I am considering Abel, Cain, Adam, and Eve. I always struggle with poor Cain. He is definitely guilty. I also imagine that Adam and Eve felt this pain worse than anyone. Their son murdered thier son. I sometimes figure how far I have fallen in light of Cain. It is my fault and it is yet a very hurtful thing. Inclinations to do wrong and cover our sin are grievous. We are all guilty. I have never committed murder in my physical life. But I know I am guilty and have tears for for fear of what I could become. God is surely good to Israel. Even to King David who committed it by his command to have Uriah the Hittite murdered must have been plagued him with the guilt of Cain. I can't imagine it. Far worse is that we all would have been guilty to kill the Son of God. It is hard for me to contemplate this great sin. 

I am grateful for the death of Christ for my sin. Merry Christmas.


----------



## louis_jp (Dec 25, 2009)

Merry Christmas, friend. Thanks be to God for our Savior Jesus Christ.


----------



## 21st Century Calvinist (Dec 25, 2009)

As much as we need hope, comfort, renewed relationships, joy and truth in our lives, the greatest need we have is for God to forgive our sins and bring us into fellowship with himself.
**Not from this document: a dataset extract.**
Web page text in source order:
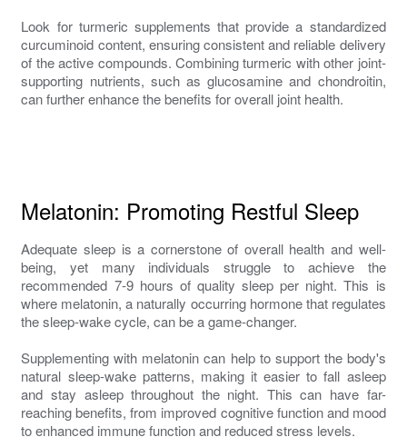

Halleujah, for "today in the town of David a Savior has been born to you; he is Christ the Lord." ( Luke 2:11)


----------



## Herald (Dec 25, 2009)

Randy, lest we wallow in despair because of our great offense against the King of all the universe, let us remember that even our Lord said, "Do not let your heart be troubled." 

Rejoice! 

Merry Christmas.


----------